Task to carry out:
An exact copy of every entry is needed, with no images.

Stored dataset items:
▼

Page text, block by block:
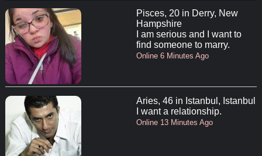
Pisces, 20 in Derry, New
Hampshire
I am serious and I want to
find someone to marry.
Online 6 Minutes Ago
Aries, 46 in Istanbul, Istanbul
I want a relationship.
Online 13 Minutes Ago
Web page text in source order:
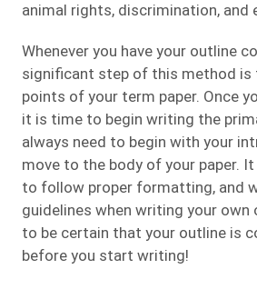
animal rights, discrimination, and
Whenever you have your outline
significant step of this method is
points of your term paper. Once
it is time to begin writing the
always need to begin with your
move to the body of your paper.
to follow proper formatting, and
guidelines when writing your own
to be certain that your outline is
before you start writing!
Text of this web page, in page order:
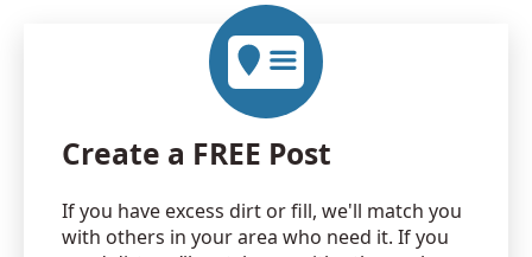
Create a FREE Post
If you have excess dirt or fill, we'll match you
with others in your area who need it. If you
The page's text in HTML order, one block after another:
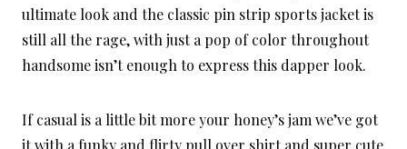
ultimate look and the classic pin strip sports jacket is
still all the rage, with just a pop of color throughout
handsome isn’t enough to express this dapper look.
If casual is a little bit more your honey’s jam we’ve got
it with a funky and flirty pull over shirt and super cute
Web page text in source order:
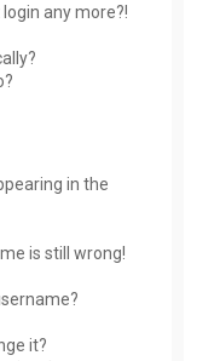
any more?!
in the
is still wrong!
it?
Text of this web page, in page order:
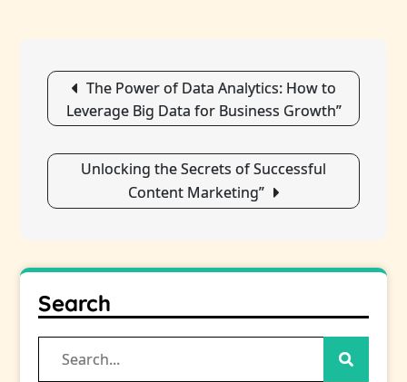
Post
navigation
The Power of Data Analytics: How to
Leverage Big Data for Business Growth”
Unlocking the Secrets of Successful
Content Marketing”
Search
for:
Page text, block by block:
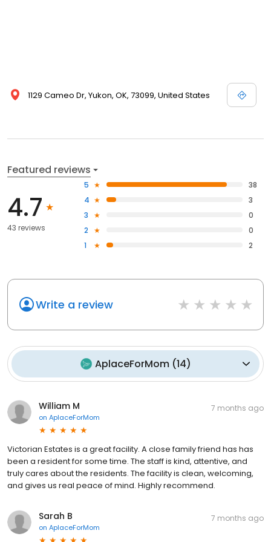
1129 Cameo Dr, Yukon, OK, 73099, United States
Featured reviews
4.7
43 reviews
5
38
4
3
3
0
2
0
1
2
Write a review
AplaceForMom(14)
William M
on AplaceForMom
7 months ago
Victorian Estates is a great facility. A close family friend has has
been a resident for some time. The staff is kind, attentive, and
truly cares about the residents. The facility is clean, welcoming,
and gives us real peace of mind. Highly recommend.
Sarah B
on AplaceForMom
7 months ago
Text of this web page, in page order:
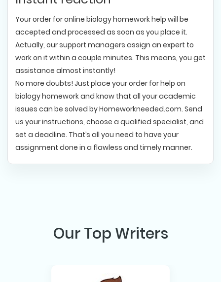
Your order for online biology homework help will be
accepted and processed as soon as you place it.
Actually, our support managers assign an expert to
work on it within a couple minutes. This means, you get
assistance almost instantly!
No more doubts! Just place your order for help on
biology homework and know that all your academic
issues can be solved by Homeworkneeded.com. Send
us your instructions, choose a qualified specialist, and
set a deadline. That’s all you need to have your
assignment done in a flawless and timely manner.
Our Top Writers
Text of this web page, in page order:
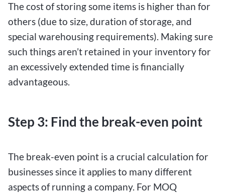
The cost of storing some items is higher than for
others (due to size, duration of storage, and
special warehousing requirements). Making sure
such things aren’t retained in your inventory for
an excessively extended time is financially
advantageous.
Step 3: Find the break-even point
The break-even point is a crucial calculation for
businesses since it applies to many different
aspects of running a company. For MOQ
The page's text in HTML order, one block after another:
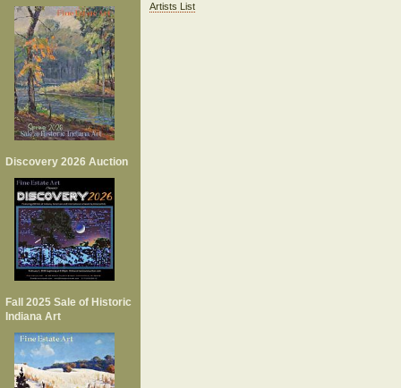
Discovery 2026 Auction
Fall 2025 Sale of Historic
Indiana Art
Artists List
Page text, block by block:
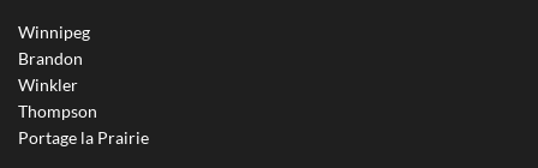
Winnipeg
Brandon
Winkler
Thompson
Portage la Prairie
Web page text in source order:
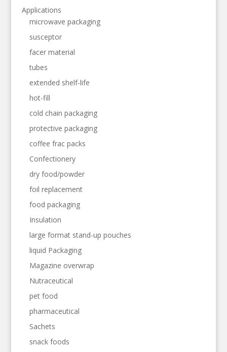
Applications
microwave packaging
susceptor
facer material
tubes
extended shelf-life
hot-fill
cold chain packaging
protective packaging
coffee frac packs
Confectionery
dry food/powder
foil replacement
food packaging
Insulation
large format stand-up pouches
liquid Packaging
Magazine overwrap
Nutraceutical
pet food
pharmaceutical
Sachets
snack foods
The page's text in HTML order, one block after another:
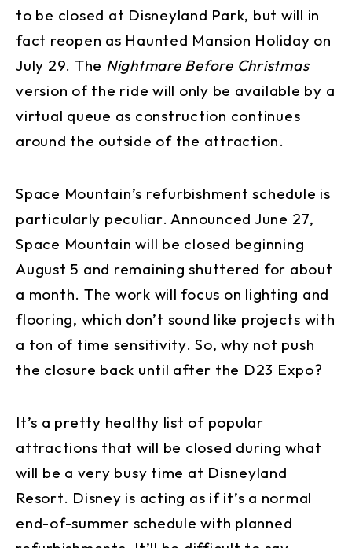
to be closed at Disneyland Park, but will in
fact reopen as Haunted Mansion Holiday on
July 29. The Nightmare Before Christmas
version of the ride will only be available by a
virtual queue as construction continues
around the outside of the attraction.
Space Mountain’s refurbishment schedule is
particularly peculiar. Announced June 27,
Space Mountain will be closed beginning
August 5 and remaining shuttered for about
a month. The work will focus on lighting and
flooring, which don’t sound like projects with
a ton of time sensitivity. So, why not push
the closure back until after the D23 Expo?
It’s a pretty healthy list of popular
attractions that will be closed during what
will be a very busy time at Disneyland
Resort. Disney is acting as if it’s a normal
end-of-summer schedule with planned
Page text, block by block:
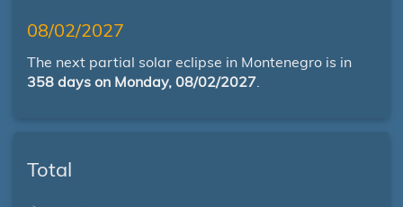
08/02/2027
The next partial solar eclipse in Montenegro is in
358 days on Monday, 08/02/2027.
Total
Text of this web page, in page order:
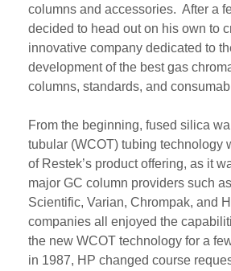
columns and accessories. After a
decided to head out on his own to
innovative company dedicated to
development of the best gas
columns, standards, and
From the beginning, fused silica
tubular (WCOT) tubing technology
of Restek’s product offering, as it
major GC column providers such as
Scientific, Varian, Chrompak, and
companies all enjoyed the
the new WCOT technology for a
in 1987, HP changed course
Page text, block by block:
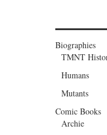
Biographies
TMNT
Humans
Mutants
Comic Books
Archie
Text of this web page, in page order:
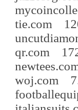
tie.com
qr.com
woj.com

▲

Solution to the problem:
Page text, block by block:
Pisces, 20 in Derry, New
Hampshire
I am serious and I want to
find someone to marry.
Online 6 Minutes Ago
Aries, 46 in Istanbul, Istanbul
I want a relationship.
Online 13 Minutes Ago
Web page text in source order:
animal rights, discrimination, and
Whenever you have your outline
significant step of this method is
points of your term paper. Once
it is time to begin writing the
always need to begin with your
move to the body of your paper.
to follow proper formatting, and
guidelines when writing your own
to be certain that your outline is
before you start writing!
Text of this web page, in page order:
Create a FREE Post
If you have excess dirt or fill, we'll match you
with others in your area who need it. If you
The page's text in HTML order, one block after another:
ultimate look and the classic pin strip sports jacket is
still all the rage, with just a pop of color throughout
handsome isn’t enough to express this dapper look.
If casual is a little bit more your honey’s jam we’ve got
it with a funky and flirty pull over shirt and super cute
Web page text in source order:
any more?!
in the
is still wrong!
it?
Text of this web page, in page order:
Post
navigation
The Power of Data Analytics: How to
Leverage Big Data for Business Growth”
Unlocking the Secrets of Successful
Content Marketing”
Search
for:
Page text, block by block:
1129 Cameo Dr, Yukon, OK, 73099, United States
Featured reviews
4.7
43 reviews
5
38
4
3
3
0
2
0
1
2
Write a review
AplaceForMom(14)
William M
on AplaceForMom
7 months ago
Victorian Estates is a great facility. A close family friend has has
been a resident for some time. The staff is kind, attentive, and
truly cares about the residents. The facility is clean, welcoming,
and gives us real peace of mind. Highly recommend.
Sarah B
on AplaceForMom
7 months ago
Text of this web page, in page order:
Your order for online biology homework help will be
accepted and processed as soon as you place it.
Actually, our support managers assign an expert to
work on it within a couple minutes. This means, you get
assistance almost instantly!
No more doubts! Just place your order for help on
biology homework and know that all your academic
issues can be solved by Homeworkneeded.com. Send
us your instructions, choose a qualified specialist, and
set a deadline. That’s all you need to have your
assignment done in a flawless and timely manner.
Our Top Writers
Text of this web page, in page order:
The cost of storing some items is higher than for
others (due to size, duration of storage, and
special warehousing requirements). Making sure
such things aren’t retained in your inventory for
an excessively extended time is financially
advantageous.
Step 3: Find the break-even point
The break-even point is a crucial calculation for
businesses since it applies to many different
aspects of running a company. For MOQ
The page's text in HTML order, one block after another:
Discovery 2026 Auction
Fall 2025 Sale of Historic
Indiana Art
Artists List
Page text, block by block:
Winnipeg
Brandon
Winkler
Thompson
Portage la Prairie
Web page text in source order:
Applications
microwave packaging
susceptor
facer material
tubes
extended shelf-life
hot-fill
cold chain packaging
protective packaging
coffee frac packs
Confectionery
dry food/powder
foil replacement
food packaging
Insulation
large format stand-up pouches
liquid Packaging
Magazine overwrap
Nutraceutical
pet food
pharmaceutical
Sachets
snack foods
The page's text in HTML order, one block after another:
to be closed at Disneyland Park, but will in
fact reopen as Haunted Mansion Holiday on
July 29. The Nightmare Before Christmas
version of the ride will only be available by a
virtual queue as construction continues
around the outside of the attraction.
Space Mountain’s refurbishment schedule is
particularly peculiar. Announced June 27,
Space Mountain will be closed beginning
August 5 and remaining shuttered for about
a month. The work will focus on lighting and
flooring, which don’t sound like projects with
a ton of time sensitivity. So, why not push
the closure back until after the D23 Expo?
It’s a pretty healthy list of popular
attractions that will be closed during what
will be a very busy time at Disneyland
Resort. Disney is acting as if it’s a normal
end-of-summer schedule with planned
Page text, block by block:
08/02/2027
The next partial solar eclipse in Montenegro is in
358 days on Monday, 08/02/2027.
Total
Text of this web page, in page order:
columns and accessories. After a
decided to head out on his own to
innovative company dedicated to
development of the best gas
columns, standards, and
From the beginning, fused silica
tubular (WCOT) tubing technology
of Restek’s product offering, as it
major GC column providers such as
Scientific, Varian, Chrompak, and
companies all enjoyed the
the new WCOT technology for a
in 1987, HP changed course
Page text, block by block:
Biographies
TMNT
Humans
Mutants
Comic Books
Archie
Text of this web page, in page order:
tie.com
qr.com
woj.com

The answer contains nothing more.